A reduced-order battery electrochemical-thermal model was derived by simplifying the Doyle--Fuller--Newman (DFN) model to simulate the cell temperature and voltage responses (full details are in the paper). Following this, a multi-objective optimization algorithm was used to parameterize several battery physicochemical properties, including ionic condutivity, exchange current density, solid-phase diffusivity, heat capacity, thermal conductivity, etc.

Using the code

The optimization algorithm was implemented in MATLAB which calls the battery model for numerical simulation in COMSOL. To run these codes you will need to have a copy of Matlab and a copy of Comsol include the Livelink module to enable communication betwen Comsol and Matlab. Note that if you are struggling to get up and running it may be to do with changes in Matlab and/or Comsol versions between when we did this work (around 2020-21) and newer software versions. See the issues page.

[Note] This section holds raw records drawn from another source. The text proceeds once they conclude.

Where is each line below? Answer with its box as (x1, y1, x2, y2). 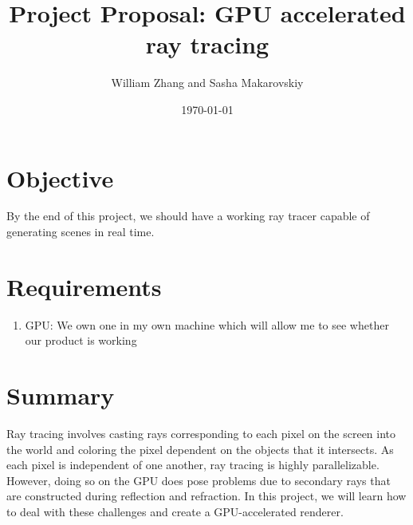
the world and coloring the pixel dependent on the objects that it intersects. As (6, 440, 394, 457)
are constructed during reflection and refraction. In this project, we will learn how (6, 487, 407, 504)
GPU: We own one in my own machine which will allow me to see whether (25, 316, 389, 333)
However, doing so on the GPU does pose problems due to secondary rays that (6, 472, 391, 488)
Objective (6, 161, 114, 194)
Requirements (6, 270, 162, 302)
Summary (6, 379, 115, 412)
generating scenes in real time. (6, 223, 155, 240)
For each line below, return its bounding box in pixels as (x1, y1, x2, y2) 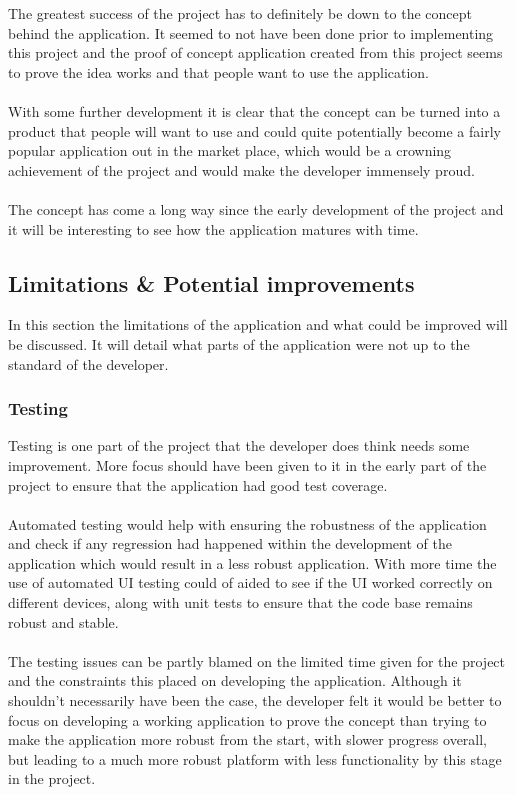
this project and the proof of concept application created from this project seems (8, 42, 503, 63)
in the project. (8, 768, 96, 789)
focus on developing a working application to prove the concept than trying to (8, 709, 487, 730)
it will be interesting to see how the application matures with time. (8, 218, 419, 239)
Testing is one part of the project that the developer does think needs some (8, 435, 470, 456)
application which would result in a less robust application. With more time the (8, 552, 497, 573)
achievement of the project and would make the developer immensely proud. (8, 159, 475, 180)
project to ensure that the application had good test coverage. (8, 474, 388, 495)
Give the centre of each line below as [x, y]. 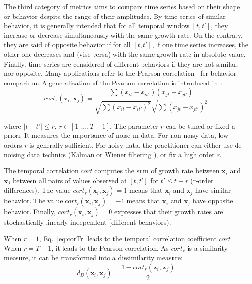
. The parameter [134, 125]
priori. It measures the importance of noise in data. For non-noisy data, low [116, 135]
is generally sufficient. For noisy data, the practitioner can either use [131, 144]
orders [13, 144]
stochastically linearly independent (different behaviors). [87, 222]
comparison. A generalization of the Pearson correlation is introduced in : [114, 82]
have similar [213, 190]
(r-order [202, 180]
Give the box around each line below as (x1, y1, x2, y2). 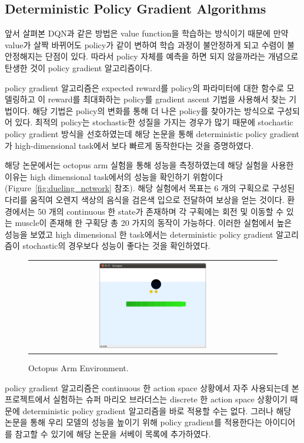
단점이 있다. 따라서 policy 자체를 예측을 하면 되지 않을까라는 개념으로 (45, 50, 299, 62)
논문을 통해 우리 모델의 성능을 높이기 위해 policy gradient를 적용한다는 (5, 416, 262, 428)
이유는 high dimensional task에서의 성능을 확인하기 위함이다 (5, 170, 223, 182)
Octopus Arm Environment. (28, 362, 129, 374)
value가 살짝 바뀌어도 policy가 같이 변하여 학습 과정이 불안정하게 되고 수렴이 (5, 38, 285, 51)
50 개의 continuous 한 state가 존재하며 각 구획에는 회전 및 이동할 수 (38, 205, 284, 217)
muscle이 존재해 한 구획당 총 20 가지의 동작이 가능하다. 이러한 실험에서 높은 (15, 216, 292, 229)
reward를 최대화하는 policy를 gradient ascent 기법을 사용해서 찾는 (48, 93, 286, 105)
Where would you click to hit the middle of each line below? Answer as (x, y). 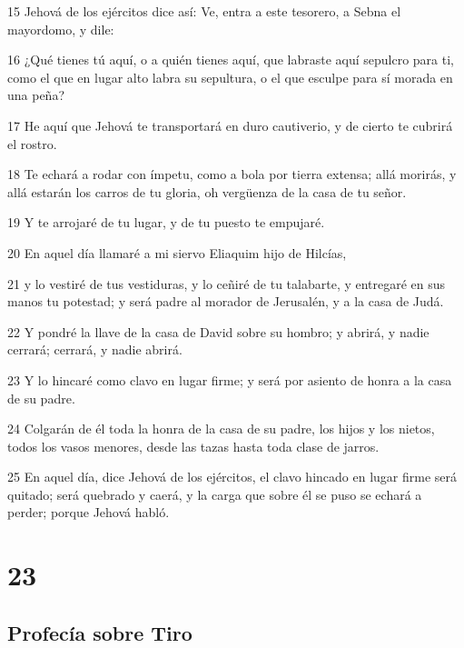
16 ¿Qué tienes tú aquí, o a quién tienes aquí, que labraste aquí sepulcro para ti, (231, 60)
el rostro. (32, 143)
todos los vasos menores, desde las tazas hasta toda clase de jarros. (193, 446)
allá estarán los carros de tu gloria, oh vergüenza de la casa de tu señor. (207, 191)
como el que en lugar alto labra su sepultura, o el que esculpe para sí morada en (230, 77)
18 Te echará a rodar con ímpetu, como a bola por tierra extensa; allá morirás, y (232, 174)
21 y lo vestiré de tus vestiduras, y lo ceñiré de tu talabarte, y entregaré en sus (227, 283)
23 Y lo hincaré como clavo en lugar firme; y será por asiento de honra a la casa (230, 379)
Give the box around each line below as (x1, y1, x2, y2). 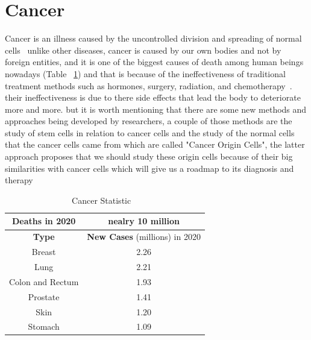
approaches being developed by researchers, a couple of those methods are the (5, 115, 292, 127)
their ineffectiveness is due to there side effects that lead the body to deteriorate (5, 91, 301, 104)
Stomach (28, 320, 60, 333)
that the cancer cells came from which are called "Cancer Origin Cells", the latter (5, 138, 305, 151)
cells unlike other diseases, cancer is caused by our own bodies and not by (5, 43, 281, 56)
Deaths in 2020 (11, 215, 76, 227)
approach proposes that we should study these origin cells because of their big (5, 150, 293, 163)
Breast (31, 245, 56, 258)
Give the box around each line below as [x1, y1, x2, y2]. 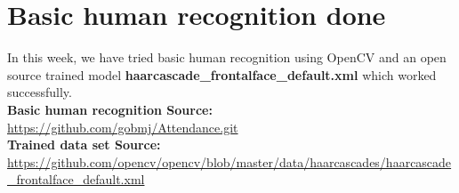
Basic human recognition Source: [7, 100, 213, 118]
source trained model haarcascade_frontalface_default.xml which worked [7, 65, 437, 84]
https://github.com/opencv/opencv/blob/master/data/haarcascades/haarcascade [7, 152, 452, 171]
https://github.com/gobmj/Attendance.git [7, 117, 238, 136]
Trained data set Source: [7, 135, 161, 154]
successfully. [7, 83, 72, 101]
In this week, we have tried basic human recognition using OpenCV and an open [7, 48, 447, 67]
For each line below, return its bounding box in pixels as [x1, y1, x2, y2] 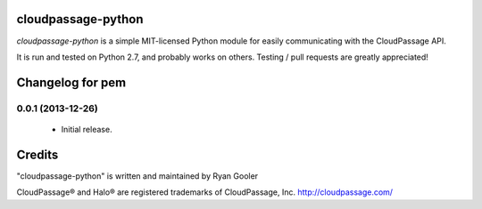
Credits [16, 147, 59, 162]
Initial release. [61, 124, 112, 134]
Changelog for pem [16, 75, 127, 90]
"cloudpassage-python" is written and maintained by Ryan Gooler [16, 170, 259, 181]
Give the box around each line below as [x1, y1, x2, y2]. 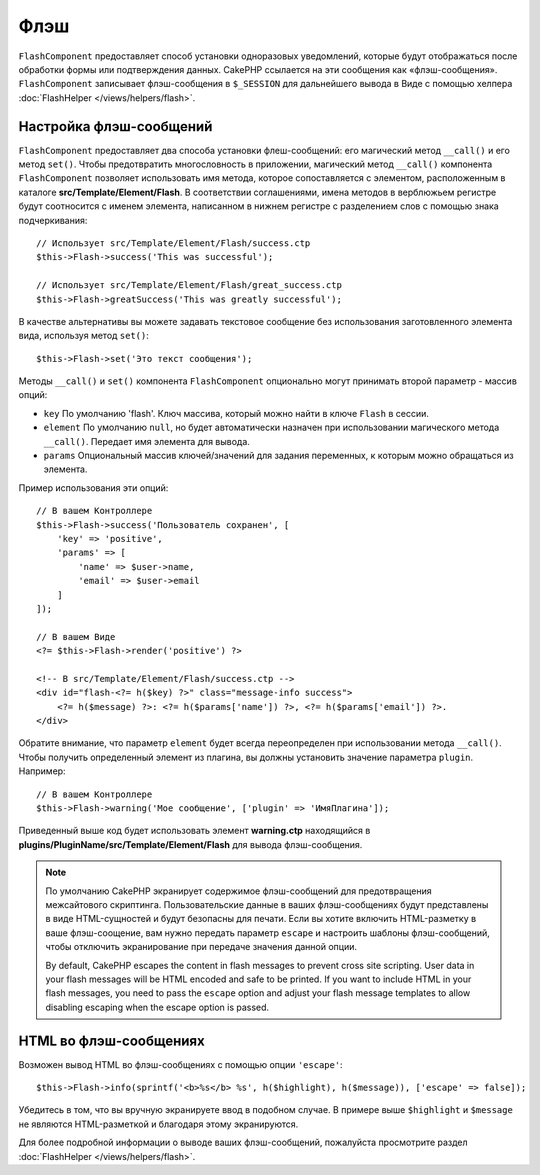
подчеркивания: [18, 214, 88, 226]
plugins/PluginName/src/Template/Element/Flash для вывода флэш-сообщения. [18, 838, 363, 850]
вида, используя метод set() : [18, 330, 150, 342]
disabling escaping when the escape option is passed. [45, 1001, 270, 1013]
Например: [18, 765, 66, 777]
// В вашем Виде [36, 631, 116, 642]
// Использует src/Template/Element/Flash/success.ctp [36, 237, 311, 249]
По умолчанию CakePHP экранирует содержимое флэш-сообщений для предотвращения [45, 885, 432, 897]

The main scripts are Main_Opt.m, ObjFunc.m and Battery_model.m, and they are described as follows:

• Main_Opt: Defines the nonliear least-squares optimization code for battery parameterization.
• ObjFunc: Loads experimental data and simulation results from the battery model to calculate the objective function.
• Battery_model: A reduced-order battery electrochemical-thermal model developed in COMSOL and exported as a .m file, to be run with COMSOL livelink and MATLAB.

In addition to the scripts, a small example set of experimental data is also provided for fitting. The full set may be downloaded from ORA, see details above.

Some notes on things that have come up as others have tried this code

• Please be aware that some parameters have been rescaled as part of the homogenisation process (notably, $\kappa$ and $\alpha$). The scaling factor is $N^2$, where $N$ is the number of layers in the cell. The explanation of this rescaling is given in section 4.2 of this paper (open access version here).